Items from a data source

——

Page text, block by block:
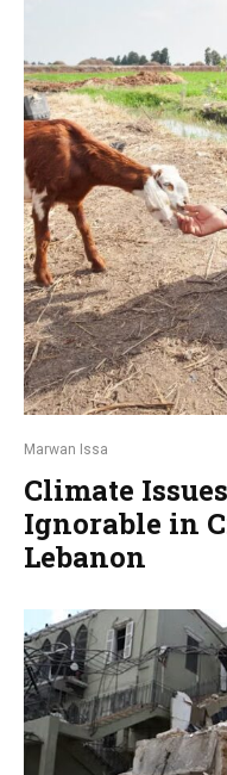
Marwan Issa
Climate
Ignorable in
Lebanon
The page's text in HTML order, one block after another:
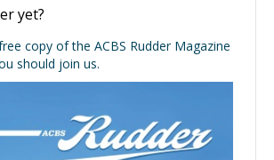
yet?
copy of the ACBS Rudder Magazine
should join us.
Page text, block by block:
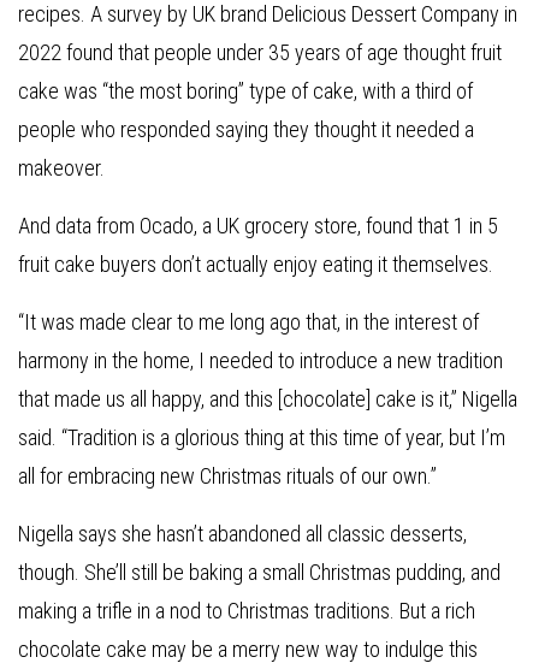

——

#### REQUIREMENT:
Could you set down every entry above exactly as it stands, with no images?

#### OUTPUT OF THE TASK:
Page text, block by block:
Marwan Issa
Climate
Ignorable in
Lebanon
The page's text in HTML order, one block after another:
yet?
copy of the ACBS Rudder Magazine
should join us.
Page text, block by block:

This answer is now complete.